**MATERIAL SUPPLIED:**
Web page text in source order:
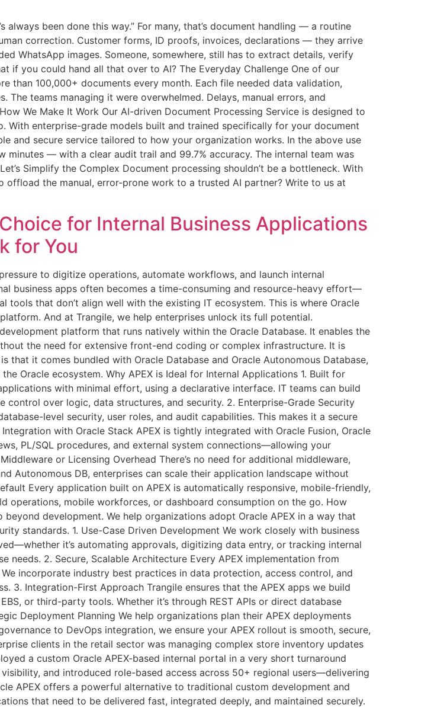
always been done this way.” For many, that’s document handling — a routine
correction. Customer forms, ID proofs, invoices, declarations — they arrive
WhatsApp images. Someone, somewhere, still has to extract details, verify
if you could hand all that over to AI? The Everyday Challenge One of our
100,000+ documents every month. Each file needed data validation,
teams managing it were overwhelmed. Delays, manual errors, and
We Make It Work Our AI-driven Document Processing Service is designed to
With enterprise-grade models built and trained specifically for your document
and secure service tailored to how your organization works. In the above use
— with a clear audit trail and 99.7% accuracy. The internal team was
Simplify the Complex Document processing shouldn’t be a bottleneck. With
offload the manual, error-prone work to a trusted AI partner? Write to us at
for Internal Business Applications
for You
to digitize operations, automate workflows, and launch internal
business apps often becomes a time-consuming and resource-heavy effort—
that don’t align well with the existing IT ecosystem. This is where Oracle
And at Trangile, we help enterprises unlock its full potential.
platform that runs natively within the Oracle Database. It enables the
the need for extensive front-end coding or complex infrastructure. It is
that it comes bundled with Oracle Database and Oracle Autonomous Database,
Oracle ecosystem. Why APEX is Ideal for Internal Applications 1. Built for
with minimal effort, using a declarative interface. IT teams can build
over logic, data structures, and security. 2. Enterprise-Grade Security
level security, user roles, and audit capabilities. This makes it a secure
with Oracle Stack APEX is tightly integrated with Oracle Fusion, Oracle
PL/SQL procedures, and external system connections—allowing your
or Licensing Overhead There’s no need for additional middleware,
Autonomous DB, enterprises can scale their application landscape without
Every application built on APEX is automatically responsive, mobile-friendly,
mobile workforces, or dashboard consumption on the go. How
development. We help organizations adopt Oracle APEX in a way that
standards. 1. Use-Case Driven Development We work closely with business
it’s automating approvals, digitizing data entry, or tracking internal
2. Secure, Scalable Architecture Every APEX implementation from
incorporate industry best practices in data protection, access control, and
3. Integration-First Approach Trangile ensures that the APEX apps we build
or third-party tools. Whether it’s through REST APIs or direct database
Deployment Planning We help organizations plan their APEX deployments
to DevOps integration, we ensure your APEX rollout is smooth, secure,
clients in the retail sector was managing complex store inventory updates
a custom Oracle APEX-based internal portal in a very short turnaround
and introduced role-based access across 50+ regional users—delivering
APEX offers a powerful alternative to traditional custom development and
that need to be delivered fast, integrated deeply, and maintained securely.
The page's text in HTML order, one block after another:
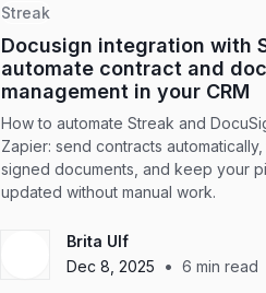
Streak
Docusign integration with
automate contract and
management in your CRM
How to automate Streak and
Zapier: send contracts
signed documents, and keep your
updated without manual work.
Brita Ulf
Dec 8, 2025
• 6 min read
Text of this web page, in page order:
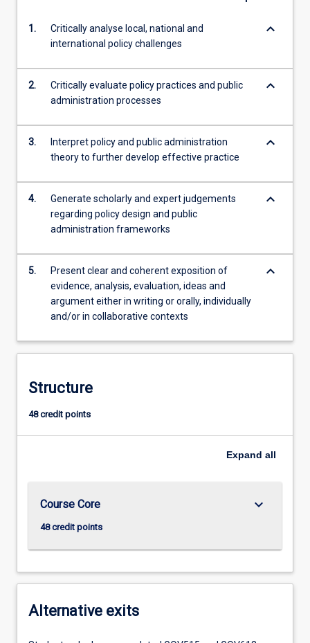
1.
Critically analyse local, national and
international policy challenges
keyboard_arrow_down
2.
Critically evaluate policy practices and public
administration processes
keyboard_arrow_down
3.
Interpret policy and public administration
theory to further develop effective practice
keyboard_arrow_down
4.
Generate scholarly and expert judgements
regarding policy design and public
administration frameworks
keyboard_arrow_down
5.
Present clear and coherent exposition of
evidence, analysis, evaluation, ideas and
argument either in writing or orally, individually
and/or in collaborative contexts
keyboard_arrow_down
Structure
48 credit points
Expand all
Course Core
48 credit points
keyboard_arrow_down
Alternative exits
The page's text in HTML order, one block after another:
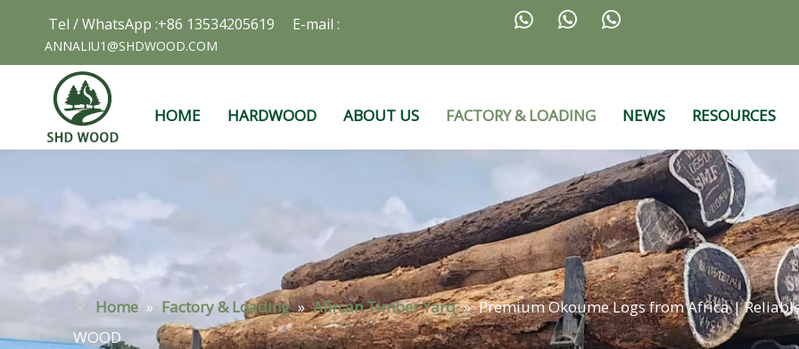
Tel / WhatsApp :+86 13534205619 E-mail :
ANNALIU1@SHDWOOD.COM
  
HOME HARDWOOD ABOUT US FACTORY & LOADING NEWS RESOURCES
Home » Factory & Loading » Afircan Timber Yard » Premium Okoume Logs from Africa |
WOOD
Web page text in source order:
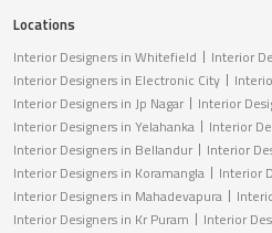
Locations
Interior Designers in Whitefield
Interior
Interior Designers in Electronic City
Interior Designers in Jp Nagar
Interior
Interior Designers in Yelahanka
Interior
Interior Designers in Bellandur
Interior
Interior Designers in Koramangla
Interior
Interior Designers in Mahadevapura
Interior Designers in Kr Puram
Interior
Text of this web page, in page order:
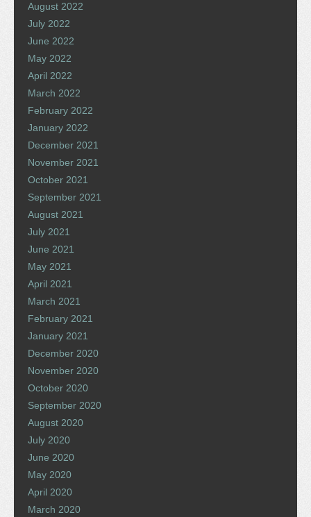
August 2022
July 2022
June 2022
May 2022
April 2022
March 2022
February 2022
January 2022
December 2021
November 2021
October 2021
September 2021
August 2021
July 2021
June 2021
May 2021
April 2021
March 2021
February 2021
January 2021
December 2020
November 2020
October 2020
September 2020
August 2020
July 2020
June 2020
May 2020
April 2020
March 2020
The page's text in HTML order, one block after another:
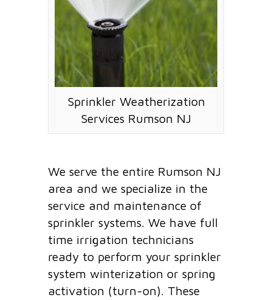
Sprinkler Weatherization
Services Rumson NJ
We serve the entire Rumson NJ
area and we specialize in the
service and maintenance of
sprinkler systems. We have full
time irrigation technicians
ready to perform your sprinkler
system winterization or spring
activation (turn-on). These
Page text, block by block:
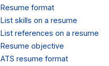
Resume format
List skills on a resume
List references on a resume
Resume objective
ATS resume format
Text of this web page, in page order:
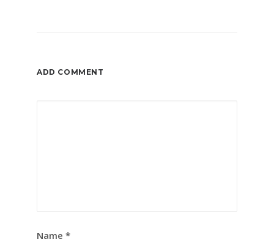
ADD COMMENT
Name *
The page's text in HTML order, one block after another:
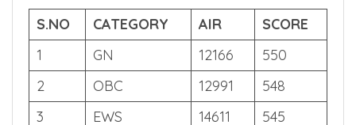
2.1 Rajasthan State ALL India
Quota NEET 2025 Cut off
S.NO CATEGORY AIR
SCORE
1
GN 12166
550
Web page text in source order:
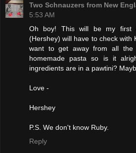
Two Schnauzers from New
5:53 AM
Oh boy! This will be my first
(Hershey) will have to check with
want to get away from all the
homemade pasta so is it
ingredients are in a pawtini?
Love -
Hershey
P.S. We don't know Ruby.
Reply
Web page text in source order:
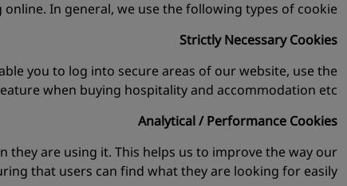
In general, we use the following types of cookie:
Strictly Necessary Cookies
you to log into secure areas of our website, use the
when buying hospitality and accommodation etc.
Analytical / Performance Cookies
are using it. This helps us to improve the way our
that users can find what they are looking for easily.
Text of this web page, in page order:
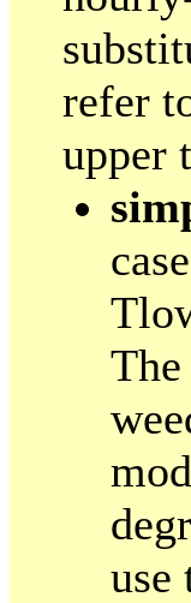
refer
upper
use
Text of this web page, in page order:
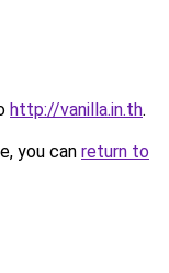
http://vanilla.in.th.
you can return to
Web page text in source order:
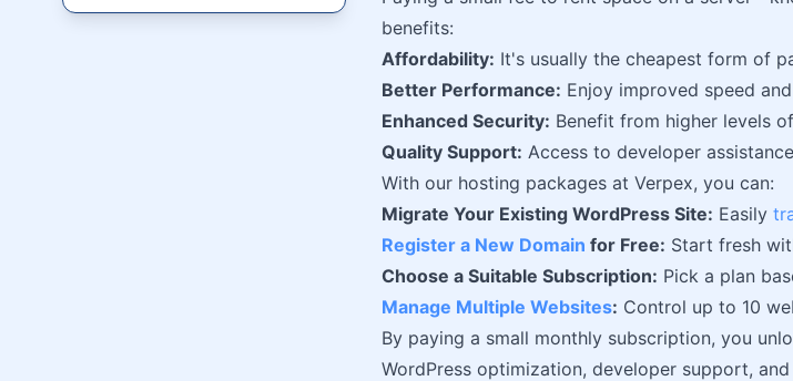
benefits:
Affordability: It's usually the cheapest form of
Better Performance: Enjoy improved speed
Enhanced Security: Benefit from higher levels
Quality Support: Access to developer
With our hosting packages at Verpex, you can:
Migrate Your Existing WordPress Site: Easily
Register a New Domain for Free: Start fresh
Choose a Suitable Subscription: Pick a plan
Manage Multiple Websites: Control up to 10
By paying a small monthly subscription, you
WordPress optimization, developer support,
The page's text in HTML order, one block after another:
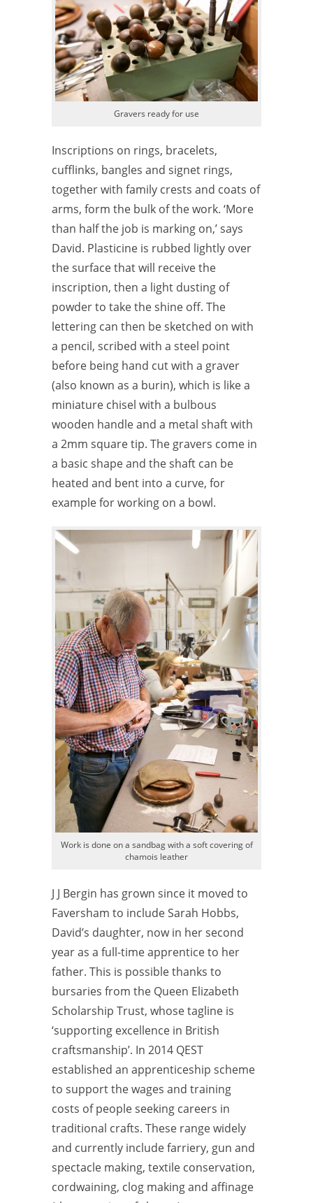
Gravers ready for use
Inscriptions on rings, bracelets,
cufflinks, bangles and signet rings,
together with family crests and coats of
arms, form the bulk of the work. ‘More
than half the job is marking on,’ says
David. Plasticine is rubbed lightly over
the surface that will receive the
inscription, then a light dusting of
powder to take the shine off. The
lettering can then be sketched on with
a pencil, scribed with a steel point
before being hand cut with a graver
(also known as a burin), which is like a
miniature chisel with a bulbous
wooden handle and a metal shaft with
a 2mm square tip. The gravers come in
a basic shape and the shaft can be
heated and bent into a curve, for
example for working on a bowl.
Work is done on a sandbag with a soft covering of
chamois leather
J J Bergin has grown since it moved to
Faversham to include Sarah Hobbs,
David’s daughter, now in her second
year as a full-time apprentice to her
father. This is possible thanks to
bursaries from the Queen Elizabeth
Scholarship Trust, whose tagline is
‘supporting excellence in British
craftsmanship’. In 2014 QEST
established an apprenticeship scheme
to support the wages and training
costs of people seeking careers in
traditional crafts. These range widely
and currently include farriery, gun and
spectacle making, textile conservation,
cordwaining, clog making and affinage
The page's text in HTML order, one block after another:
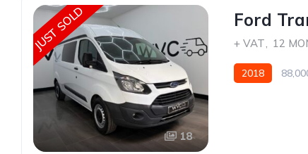
JUST SOLD
18
Ford
+ VAT 12
2018
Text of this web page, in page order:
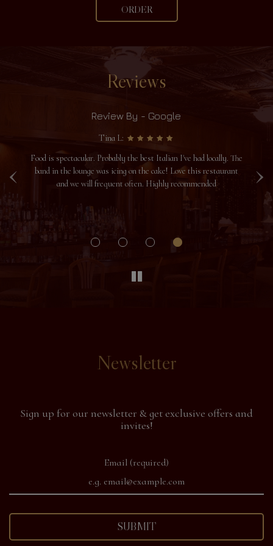
ORDER
Reviews
‹ ›
Review By - Google
Tina L:
Food is spectacular. Probably the best Italian I've had locally. The
band in the lounge was icing on the cake! Love this restaurant
and we will frequent often. Highly recommended
Newsletter
Sign up for our newsletter & get exclusive offers and
invites!
Email (required)
SUBMIT
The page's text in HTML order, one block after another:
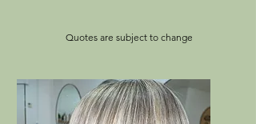
Quotes are subject to change
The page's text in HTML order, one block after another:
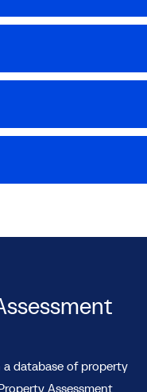
a database of property
Assessment
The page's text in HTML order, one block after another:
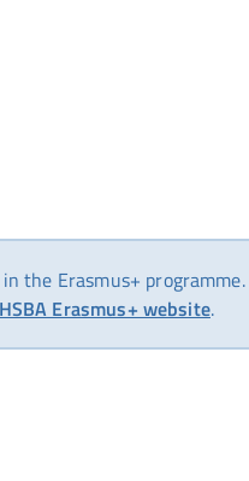
the Erasmus+
HSBA Erasmus+ website.

**WHAT TO PRODUCE:** An exact reproduction of the material above is needed, without its pictures.

**TASK ANSWER:**
Web page text in source order:
always been done this way.” For many, that’s document handling — a routine
correction. Customer forms, ID proofs, invoices, declarations — they arrive
WhatsApp images. Someone, somewhere, still has to extract details, verify
if you could hand all that over to AI? The Everyday Challenge One of our
100,000+ documents every month. Each file needed data validation,
teams managing it were overwhelmed. Delays, manual errors, and
We Make It Work Our AI-driven Document Processing Service is designed to
With enterprise-grade models built and trained specifically for your document
and secure service tailored to how your organization works. In the above use
— with a clear audit trail and 99.7% accuracy. The internal team was
Simplify the Complex Document processing shouldn’t be a bottleneck. With
offload the manual, error-prone work to a trusted AI partner? Write to us at
for Internal Business Applications
for You
to digitize operations, automate workflows, and launch internal
business apps often becomes a time-consuming and resource-heavy effort—
that don’t align well with the existing IT ecosystem. This is where Oracle
And at Trangile, we help enterprises unlock its full potential.
platform that runs natively within the Oracle Database. It enables the
the need for extensive front-end coding or complex infrastructure. It is
that it comes bundled with Oracle Database and Oracle Autonomous Database,
Oracle ecosystem. Why APEX is Ideal for Internal Applications 1. Built for
with minimal effort, using a declarative interface. IT teams can build
over logic, data structures, and security. 2. Enterprise-Grade Security
level security, user roles, and audit capabilities. This makes it a secure
with Oracle Stack APEX is tightly integrated with Oracle Fusion, Oracle
PL/SQL procedures, and external system connections—allowing your
or Licensing Overhead There’s no need for additional middleware,
Autonomous DB, enterprises can scale their application landscape without
Every application built on APEX is automatically responsive, mobile-friendly,
mobile workforces, or dashboard consumption on the go. How
development. We help organizations adopt Oracle APEX in a way that
standards. 1. Use-Case Driven Development We work closely with business
it’s automating approvals, digitizing data entry, or tracking internal
2. Secure, Scalable Architecture Every APEX implementation from
incorporate industry best practices in data protection, access control, and
3. Integration-First Approach Trangile ensures that the APEX apps we build
or third-party tools. Whether it’s through REST APIs or direct database
Deployment Planning We help organizations plan their APEX deployments
to DevOps integration, we ensure your APEX rollout is smooth, secure,
clients in the retail sector was managing complex store inventory updates
a custom Oracle APEX-based internal portal in a very short turnaround
and introduced role-based access across 50+ regional users—delivering
APEX offers a powerful alternative to traditional custom development and
that need to be delivered fast, integrated deeply, and maintained securely.
The page's text in HTML order, one block after another:
Streak
Docusign integration with
automate contract and
management in your CRM
How to automate Streak and
Zapier: send contracts
signed documents, and keep your
updated without manual work.
Brita Ulf
Dec 8, 2025
• 6 min read
Text of this web page, in page order:
1.
Critically analyse local, national and
international policy challenges
keyboard_arrow_down
2.
Critically evaluate policy practices and public
administration processes
keyboard_arrow_down
3.
Interpret policy and public administration
theory to further develop effective practice
keyboard_arrow_down
4.
Generate scholarly and expert judgements
regarding policy design and public
administration frameworks
keyboard_arrow_down
5.
Present clear and coherent exposition of
evidence, analysis, evaluation, ideas and
argument either in writing or orally, individually
and/or in collaborative contexts
keyboard_arrow_down
Structure
48 credit points
Expand all
Course Core
48 credit points
keyboard_arrow_down
Alternative exits
The page's text in HTML order, one block after another:
Tel / WhatsApp :+86 13534205619 E-mail :
ANNALIU1@SHDWOOD.COM
  
HOME HARDWOOD ABOUT US FACTORY & LOADING NEWS RESOURCES
Home » Factory & Loading » Afircan Timber Yard » Premium Okoume Logs from Africa |
WOOD
Web page text in source order:
Locations
Interior Designers in Whitefield
Interior
Interior Designers in Electronic City
Interior Designers in Jp Nagar
Interior
Interior Designers in Yelahanka
Interior
Interior Designers in Bellandur
Interior
Interior Designers in Koramangla
Interior
Interior Designers in Mahadevapura
Interior Designers in Kr Puram
Interior
Text of this web page, in page order:
August 2022
July 2022
June 2022
May 2022
April 2022
March 2022
February 2022
January 2022
December 2021
November 2021
October 2021
September 2021
August 2021
July 2021
June 2021
May 2021
April 2021
March 2021
February 2021
January 2021
December 2020
November 2020
October 2020
September 2020
August 2020
July 2020
June 2020
May 2020
April 2020
March 2020
The page's text in HTML order, one block after another:
Sprinkler Weatherization
Services Rumson NJ
We serve the entire Rumson NJ
area and we specialize in the
service and maintenance of
sprinkler systems. We have full
time irrigation technicians
ready to perform your sprinkler
system winterization or spring
activation (turn-on). These
Page text, block by block:
Resume format
List skills on a resume
List references on a resume
Resume objective
ATS resume format
Text of this web page, in page order:
ADD COMMENT
Name *
The page's text in HTML order, one block after another:
2.1 Rajasthan State ALL India
Quota NEET 2025 Cut off
S.NO CATEGORY AIR
SCORE
1
GN 12166
550
Web page text in source order:
Two Schnauzers from New
5:53 AM
Oh boy! This will be my first
(Hershey) will have to check with
want to get away from all the
homemade pasta so is it
ingredients are in a pawtini?
Love -
Hershey
P.S. We don't know Ruby.
Reply
Web page text in source order:
In general, we use the following types of cookie:
Strictly Necessary Cookies
you to log into secure areas of our website, use the
when buying hospitality and accommodation etc.
Analytical / Performance Cookies
are using it. This helps us to improve the way our
that users can find what they are looking for easily.
Text of this web page, in page order:
refer
upper
use
Text of this web page, in page order:
http://vanilla.in.th.
you can return to
Web page text in source order:
benefits:
Affordability: It's usually the cheapest form of
Better Performance: Enjoy improved speed
Enhanced Security: Benefit from higher levels
Quality Support: Access to developer
With our hosting packages at Verpex, you can:
Migrate Your Existing WordPress Site: Easily
Register a New Domain for Free: Start fresh
Choose a Suitable Subscription: Pick a plan
Manage Multiple Websites: Control up to 10
By paying a small monthly subscription, you
WordPress optimization, developer support,
The page's text in HTML order, one block after another:
Gravers ready for use
Inscriptions on rings, bracelets,
cufflinks, bangles and signet rings,
together with family crests and coats of
arms, form the bulk of the work. ‘More
than half the job is marking on,’ says
David. Plasticine is rubbed lightly over
the surface that will receive the
inscription, then a light dusting of
powder to take the shine off. The
lettering can then be sketched on with
a pencil, scribed with a steel point
before being hand cut with a graver
(also known as a burin), which is like a
miniature chisel with a bulbous
wooden handle and a metal shaft with
a 2mm square tip. The gravers come in
a basic shape and the shaft can be
heated and bent into a curve, for
example for working on a bowl.
Work is done on a sandbag with a soft covering of
chamois leather
J J Bergin has grown since it moved to
Faversham to include Sarah Hobbs,
David’s daughter, now in her second
year as a full-time apprentice to her
father. This is possible thanks to
bursaries from the Queen Elizabeth
Scholarship Trust, whose tagline is
‘supporting excellence in British
craftsmanship’. In 2014 QEST
established an apprenticeship scheme
to support the wages and training
costs of people seeking careers in
traditional crafts. These range widely
and currently include farriery, gun and
spectacle making, textile conservation,
cordwaining, clog making and affinage
The page's text in HTML order, one block after another:
JUST SOLD
18
Ford
+ VAT 12
2018
Text of this web page, in page order:
ORDER
Reviews
‹ ›
Review By - Google
Tina L:
Food is spectacular. Probably the best Italian I've had locally. The
band in the lounge was icing on the cake! Love this restaurant
and we will frequent often. Highly recommended
Newsletter
Sign up for our newsletter & get exclusive offers and
invites!
Email (required)
SUBMIT
The page's text in HTML order, one block after another:
Quotes are subject to change
The page's text in HTML order, one block after another:
a database of property
Assessment
The page's text in HTML order, one block after another:
the Erasmus+
HSBA Erasmus+ website.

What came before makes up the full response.